* [Brief] Leave the images out and repeat the data exactly as given.

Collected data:
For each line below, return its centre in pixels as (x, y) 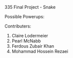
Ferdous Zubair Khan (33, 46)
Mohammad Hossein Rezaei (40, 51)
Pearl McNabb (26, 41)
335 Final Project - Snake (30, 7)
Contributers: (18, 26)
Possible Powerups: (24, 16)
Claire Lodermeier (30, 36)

* [Result for this exercise]
For each line below, return its centre in pixels as (x, y) 
Ferdous Zubair Khan (33, 46)
Mohammad Hossein Rezaei (40, 51)
Pearl McNabb (26, 41)
335 Final Project - Snake (30, 7)
Contributers: (18, 26)
Possible Powerups: (24, 16)
Claire Lodermeier (30, 36)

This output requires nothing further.